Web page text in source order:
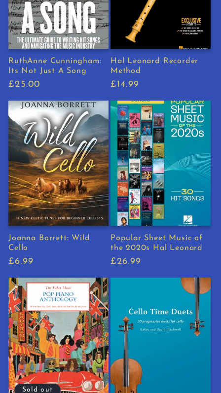
RuthAnne Cunningham:
Its Not Just A Song
Regular
£25.00
Hal Leonard Recorder
Method
Regular
£14.99
Joanna Borrett: Wild
Cello
Regular
£6.99
Popular Sheet Music of
the 2020s Hal Leonard
Regular
£26.99
Sold out
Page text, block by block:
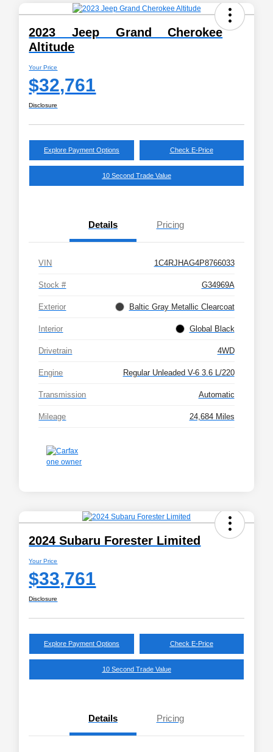
2023 Jeep Grand Cherokee
Altitude
Your Price
$32,761
Disclosure
Explore Payment Options Check E-Price
10 Second Trade Value
Details Pricing
VIN 1C4RJHAG4P8766033
Stock # G34969A
Exterior Baltic Gray Metallic Clearcoat
Interior Global Black
Drivetrain 4WD
Engine Regular Unleaded V-6 3.6 L/220
Transmission Automatic
Mileage 24,684 Miles
2024 Subaru Forester Limited
Your Price
$33,761
Disclosure
Explore Payment Options Check E-Price
10 Second Trade Value
Details Pricing
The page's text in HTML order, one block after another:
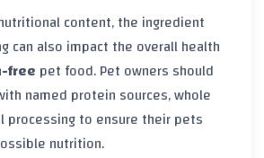
content, the ingredient
can also impact the overall health
free pet food. Pet owners should
named protein sources, whole
processing to ensure their pets
nutrition.
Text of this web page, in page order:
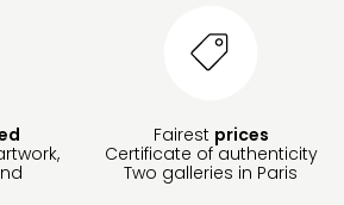
Fairest prices
Certificate of authenticity
Two galleries in Paris

=== PROBLEM TO SOLVE ===
If a line above includes the string "block", pick it out.

=== WRITTEN SOLUTION ===
Page text, block by block:
The page's text in HTML order, one block after another:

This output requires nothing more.